Das war etwas Unumgängliches bei diesen Einsätzen. Das Zielobjekt lebte immer zwischen Frauen und Kindern. Die Einsätze fanden immer in der Nacht statt. Es gab immer Verwirrung. Kinder taten oft unvorhersehbare Dinge. Luke hatte gesehen, wie Männer zögerten Kinder zu töten und dann den Preis dafür bezahlten, da diese Kinder anschließend plötzlich Soldaten waren, die nicht zögerten, zu töten. Um die Dinge dann noch schlimmer zu machen, töteten ihre Teamkollegen dann die Kindsoldaten zehn Sekunden zu spät.

Menschen starben im Krieg. Sie starben plötzlich und oft aus den verrücktesten Gründen -weil sie beispielsweise keine Kinder töten wollten, die eine Minute später dann dennoch starben.

„Trotz allem, sterbt heute Nacht nicht. Und lasst eure Brüder nicht sterben.”

Der Helikopter flog weiter, raste durch die tosende Dunkelheit. Lukes Körper wankte und federte mit dem Helikopter. Draußen wirbelten Staub und Sand um sie. In ein paar Momenten wären auch sie da draußen.

„Sollten wir die im Schlaf überraschen, dann wird es vielleicht ganz einfach.
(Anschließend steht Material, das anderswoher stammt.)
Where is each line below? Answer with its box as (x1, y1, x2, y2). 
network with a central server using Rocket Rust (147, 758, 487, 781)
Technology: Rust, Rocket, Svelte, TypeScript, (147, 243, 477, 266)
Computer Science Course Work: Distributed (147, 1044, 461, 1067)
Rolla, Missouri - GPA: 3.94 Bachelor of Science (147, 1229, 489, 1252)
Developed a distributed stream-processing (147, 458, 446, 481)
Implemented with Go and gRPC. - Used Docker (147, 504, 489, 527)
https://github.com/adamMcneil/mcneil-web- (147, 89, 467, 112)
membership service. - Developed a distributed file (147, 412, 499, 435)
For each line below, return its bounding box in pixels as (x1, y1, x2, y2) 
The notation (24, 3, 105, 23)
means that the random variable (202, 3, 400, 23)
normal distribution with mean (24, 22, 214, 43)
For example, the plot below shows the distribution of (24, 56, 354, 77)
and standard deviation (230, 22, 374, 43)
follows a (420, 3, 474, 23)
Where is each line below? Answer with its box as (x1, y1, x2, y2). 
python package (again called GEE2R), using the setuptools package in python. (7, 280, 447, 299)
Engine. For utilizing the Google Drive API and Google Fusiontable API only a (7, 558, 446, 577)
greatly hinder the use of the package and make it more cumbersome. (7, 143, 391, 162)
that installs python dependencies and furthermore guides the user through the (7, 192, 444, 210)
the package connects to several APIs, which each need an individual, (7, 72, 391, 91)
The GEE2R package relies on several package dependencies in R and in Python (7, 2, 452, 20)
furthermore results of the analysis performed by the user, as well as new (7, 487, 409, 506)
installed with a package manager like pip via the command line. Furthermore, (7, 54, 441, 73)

Die erwarten uns sicher nicht heute Nacht. Ich will, dass wir da in zehn Minuten reinkommen und uns das Ziel aneignen, damit wir binnen fünfzehn Minuten wieder abfliegen können.”

Der Helikopter trudelte und buckelte. Er kämpfte darum, in der Luft zu bleiben.
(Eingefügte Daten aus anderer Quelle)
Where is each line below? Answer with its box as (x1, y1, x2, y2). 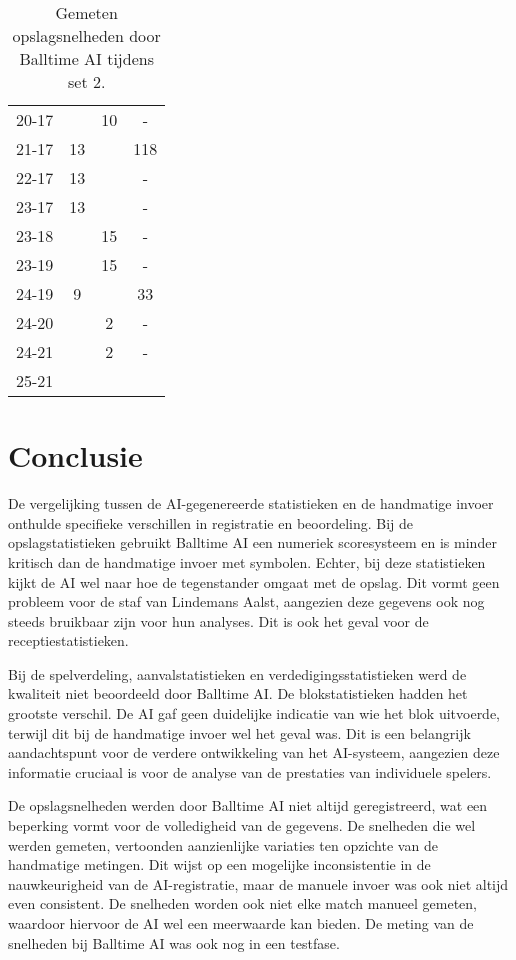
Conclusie (8, 435, 143, 476)
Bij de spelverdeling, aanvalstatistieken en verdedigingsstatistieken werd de (8, 663, 467, 684)
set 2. (67, 70, 106, 93)
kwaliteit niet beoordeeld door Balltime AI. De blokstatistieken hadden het (8, 683, 468, 704)
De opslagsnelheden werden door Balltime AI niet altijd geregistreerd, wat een (8, 795, 488, 816)
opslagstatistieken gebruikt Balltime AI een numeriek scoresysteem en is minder (8, 532, 497, 553)
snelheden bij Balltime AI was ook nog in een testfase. (8, 932, 340, 953)
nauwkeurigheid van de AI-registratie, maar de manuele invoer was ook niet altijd (8, 873, 509, 894)
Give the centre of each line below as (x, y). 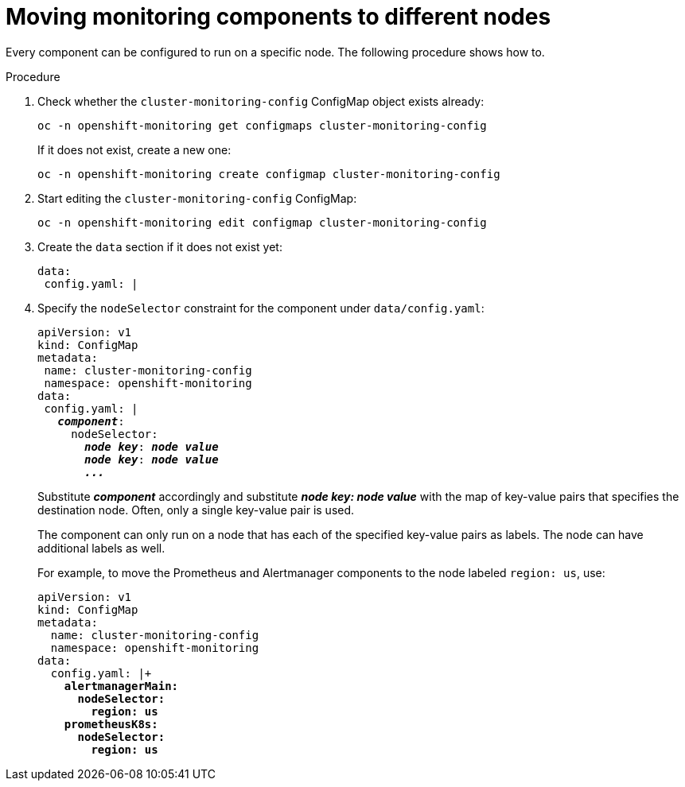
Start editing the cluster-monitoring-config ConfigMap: (197, 198)
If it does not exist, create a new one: (134, 149)
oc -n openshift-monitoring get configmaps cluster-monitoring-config (262, 125)
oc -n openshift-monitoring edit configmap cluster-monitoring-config (262, 222)
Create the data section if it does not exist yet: (160, 246)
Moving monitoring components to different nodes (278, 17)
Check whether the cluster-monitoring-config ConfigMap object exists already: (261, 101)
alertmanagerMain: (121, 686)
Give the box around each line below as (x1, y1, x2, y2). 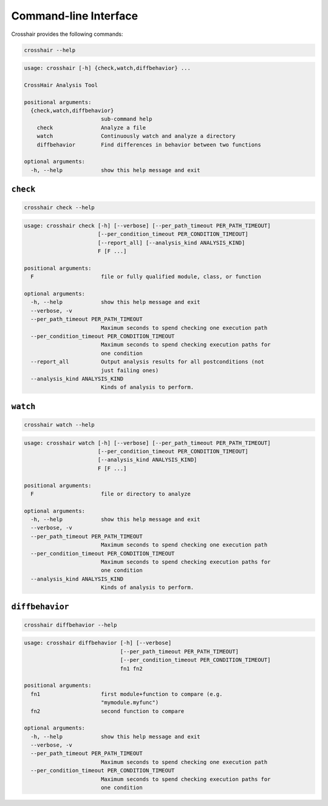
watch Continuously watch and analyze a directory (36, 133, 236, 140)
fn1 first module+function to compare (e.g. (30, 691, 223, 697)
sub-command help (100, 115, 152, 123)
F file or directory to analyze (30, 490, 191, 497)
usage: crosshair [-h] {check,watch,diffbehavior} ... (24, 64, 191, 72)
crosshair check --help (24, 204, 95, 211)
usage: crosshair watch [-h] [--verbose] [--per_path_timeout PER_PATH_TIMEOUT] (24, 439, 271, 446)
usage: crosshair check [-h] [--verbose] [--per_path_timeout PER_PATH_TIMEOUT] (24, 222, 271, 229)
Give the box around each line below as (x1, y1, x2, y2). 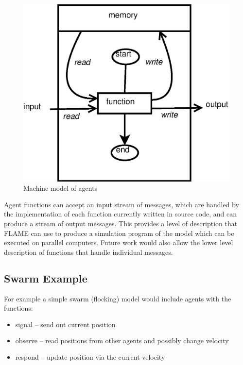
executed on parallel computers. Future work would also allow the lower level (4, 237, 233, 248)
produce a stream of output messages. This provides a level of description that (4, 218, 238, 228)
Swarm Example (4, 270, 87, 285)
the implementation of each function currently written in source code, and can (4, 209, 237, 219)
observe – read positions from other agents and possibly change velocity (15, 335, 229, 346)
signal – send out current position (15, 319, 116, 329)
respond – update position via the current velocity (15, 351, 165, 362)
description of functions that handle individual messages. (4, 247, 173, 257)
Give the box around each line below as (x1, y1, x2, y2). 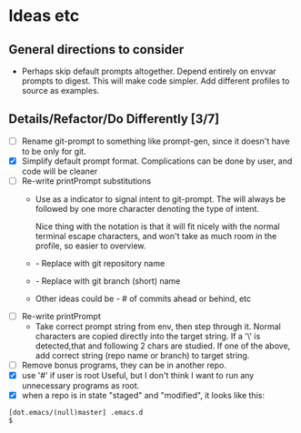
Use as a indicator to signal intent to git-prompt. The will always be (35, 194, 286, 205)
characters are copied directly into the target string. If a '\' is (35, 331, 261, 342)
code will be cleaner (21, 166, 98, 176)
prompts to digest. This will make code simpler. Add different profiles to (21, 76, 290, 86)
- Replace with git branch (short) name (35, 276, 181, 287)
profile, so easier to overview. (35, 240, 146, 251)
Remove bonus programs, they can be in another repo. (21, 360, 227, 371)
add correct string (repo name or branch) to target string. (35, 350, 250, 361)

Luke hielt inne und atmete durch.

„Zögert nicht! Ergreift die Initiative und behaltet sie. Drängt und drängt nach vorn. Jagt ihnen Angst ein. Handelt instinktiv.”

Und das, nachdem er ihnen gerade gesagt hatte, dass sie auf Kinder achten sollten. Er widersprach sich selbst. Er musste sich an das Protokoll halten, doch es fiel ihm schwer. Eine dunkle Nacht, ein verrückter Sandsturm, ein Helikopter war schon abgestürzt, bevor die Mission überhaupt begonnen hatte, und ein befehlshabender Offizier, der nicht umdrehen wollte.